▶ TASK DESCRIPTION:
Please transcribe, exactly and only, the lines of the records below from the one holding "Goal is to create" to the very end.

▶ Dataset excerpts:
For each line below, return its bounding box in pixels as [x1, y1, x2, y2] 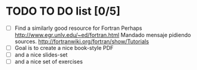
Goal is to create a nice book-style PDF [14, 44, 114, 51]
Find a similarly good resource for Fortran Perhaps [14, 24, 142, 32]
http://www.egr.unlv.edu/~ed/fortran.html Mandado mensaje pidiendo [14, 32, 191, 38]
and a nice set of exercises [14, 58, 83, 65]
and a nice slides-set [14, 51, 68, 58]
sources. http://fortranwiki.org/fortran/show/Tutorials [14, 38, 149, 45]
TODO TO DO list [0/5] [6, 4, 121, 18]

▶ EXPECTED ANSWER:
Goal is to create a nice book-style PDF [14, 44, 114, 51]
Find a similarly good resource for Fortran Perhaps [14, 24, 142, 32]
http://www.egr.unlv.edu/~ed/fortran.html Mandado mensaje pidiendo [14, 32, 191, 38]
and a nice set of exercises [14, 58, 83, 65]
and a nice slides-set [14, 51, 68, 58]
sources. http://fortranwiki.org/fortran/show/Tutorials [14, 38, 149, 45]
TODO TO DO list [0/5] [6, 4, 121, 18]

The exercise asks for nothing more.